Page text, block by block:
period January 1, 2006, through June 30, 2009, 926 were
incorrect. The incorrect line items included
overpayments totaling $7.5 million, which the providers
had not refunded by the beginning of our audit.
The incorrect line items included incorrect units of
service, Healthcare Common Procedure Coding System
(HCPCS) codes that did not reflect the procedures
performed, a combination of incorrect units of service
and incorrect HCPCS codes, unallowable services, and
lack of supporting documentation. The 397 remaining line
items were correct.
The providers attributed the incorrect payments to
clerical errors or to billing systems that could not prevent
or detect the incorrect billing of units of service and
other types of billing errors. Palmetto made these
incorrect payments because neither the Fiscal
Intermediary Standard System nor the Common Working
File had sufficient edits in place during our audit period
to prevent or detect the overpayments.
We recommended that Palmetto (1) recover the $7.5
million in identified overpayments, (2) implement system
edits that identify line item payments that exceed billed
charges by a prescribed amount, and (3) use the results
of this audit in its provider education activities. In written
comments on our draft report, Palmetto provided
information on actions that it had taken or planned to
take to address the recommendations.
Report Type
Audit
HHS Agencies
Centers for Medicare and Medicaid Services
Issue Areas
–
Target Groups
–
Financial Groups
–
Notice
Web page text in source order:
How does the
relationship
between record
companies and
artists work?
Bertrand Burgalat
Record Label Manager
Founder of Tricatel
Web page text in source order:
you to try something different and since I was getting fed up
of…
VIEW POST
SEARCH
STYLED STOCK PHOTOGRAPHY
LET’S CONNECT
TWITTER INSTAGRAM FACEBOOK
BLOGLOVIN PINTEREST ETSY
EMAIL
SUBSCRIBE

________________________________________

» **Work instruction**
Write down all of the records again, word for word.

» **Task output**
Page text, block by block:
period January 1, 2006, through June 30, 2009, 926 were
incorrect. The incorrect line items included
overpayments totaling $7.5 million, which the providers
had not refunded by the beginning of our audit.
The incorrect line items included incorrect units of
service, Healthcare Common Procedure Coding System
(HCPCS) codes that did not reflect the procedures
performed, a combination of incorrect units of service
and incorrect HCPCS codes, unallowable services, and
lack of supporting documentation. The 397 remaining line
items were correct.
The providers attributed the incorrect payments to
clerical errors or to billing systems that could not prevent
or detect the incorrect billing of units of service and
other types of billing errors. Palmetto made these
incorrect payments because neither the Fiscal
Intermediary Standard System nor the Common Working
File had sufficient edits in place during our audit period
to prevent or detect the overpayments.
We recommended that Palmetto (1) recover the $7.5
million in identified overpayments, (2) implement system
edits that identify line item payments that exceed billed
charges by a prescribed amount, and (3) use the results
of this audit in its provider education activities. In written
comments on our draft report, Palmetto provided
information on actions that it had taken or planned to
take to address the recommendations.
Report Type
Audit
HHS Agencies
Centers for Medicare and Medicaid Services
Issue Areas
–
Target Groups
–
Financial Groups
–
Notice
Web page text in source order:
How does the
relationship
between record
companies and
artists work?
Bertrand Burgalat
Record Label Manager
Founder of Tricatel
Web page text in source order:
you to try something different and since I was getting fed up
of…
VIEW POST
SEARCH
STYLED STOCK PHOTOGRAPHY
LET’S CONNECT
TWITTER INSTAGRAM FACEBOOK
BLOGLOVIN PINTEREST ETSY
EMAIL
SUBSCRIBE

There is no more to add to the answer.